Subject: DS3100 ethernet spl problem fixed
To: None <port-pmax@NetBSD.ORG>
From: Arne H. Juul <arnej@pvv.unit.no>
List: port-pmax
Date: 12/31/1995 01:45:14
   Well, I've been studying the ipl levels and interrupt structures
on the original pmax (2100/3100) machine now, and I think I understand
what's going on.  First, the executive summary:  The main problem for me
is in machdep.c, probably a typo or past-o.  Here's a fix:

--- machdep.c	Thu Dec 28 13:23:50 1995
+++ machdep.c.ahj	Sun Dec 31 01:19:43 1995
@@ -402,7 +402,7 @@
 		Mach_splbio = Mach_spl0;
 		Mach_splnet = Mach_spl1;
 		Mach_spltty = Mach_spl2;
-		Mach_splimp = Mach_spl2;
+		Mach_splimp = Mach_spl1;
 		Mach_splclock = Mach_spl3;
 		Mach_splstatclock = Mach_spl3;
 		Mach_clock_addr = (volatile struct chiptime *)
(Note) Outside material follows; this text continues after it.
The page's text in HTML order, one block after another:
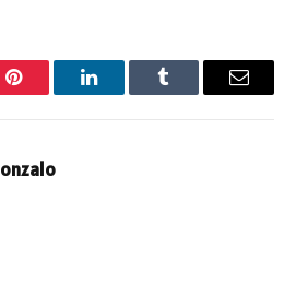
Pinterest LinkedInTumblr Email

However, this fix isn't really completely good, because of slip and ppp
possibilities.  splimp should block 'everything that could change any
network structures', if I've understood things right.  Charles said:

[...]
> splimp() is supposed to block all of the things spltty(),
> splnet(), splbio(), and splsoftclock() would block.
[...]
> Since splimp() also needs to include splbio() and spltty() (for ccd,
> if_slip and if_ppp), running network drivers at splimp() is annoying,
> as it increases the latency for some higher priority interrupts.
[...]

Obviously splimp() must block network interrupts, and because of slip/ppp
also network interrupts.  Blocking soft interrupts (softclock and softnet)
makes sense to me too - those are after all soft (low-pri).  However,
I don't understand why splimp() needs to block 'disk-type' (bio) interrupts
as well - "for ccd"?  I've looked a bit at the ccd driver and couldn't
find anything there.  Charles, could you please explain this a bit further?

[I really like your idea of splitting splimp into splimp and new splnet,
 btw.  Makes a lot of sense now that I understand things a bit more...]

If we really need to block tty, net, bio and softclock there's not much
left (hardclock of course).

Anyway, for kn01 (==3100) we need to make a new splimp() variant that
does either spl1+2 (net+tty) or spl0+1+2 (bio+net+tty), to get it really
right.  Since I don't use slip or ppp or ccd, I've put mine at just
spl1 (like the patch above) at the moment and I'm pleased to say that
the machine is now *rock solid*.

A related issue:  Currently, on executing network (lance) interrupts
on 3100, all other interrupts except hardclock are disabled.  I've
experimented with enabling the scsi interrupts first, and this seems
to have a positive effect on transfer times (for ftp and suchlike that
actually goes to disk).  Does this sound like a generally good idea?
Should we also process serial interrupts first and re-enable them
as well, to get a better chance of getting decent serial throughput?

[If anyone want me to I can give a more detailed picture of the 3100
 interrupt structure as I currently understand it, but remember that the
 other machines of the family (5000/* and so on) are quite different.]


  -  Arne H. J.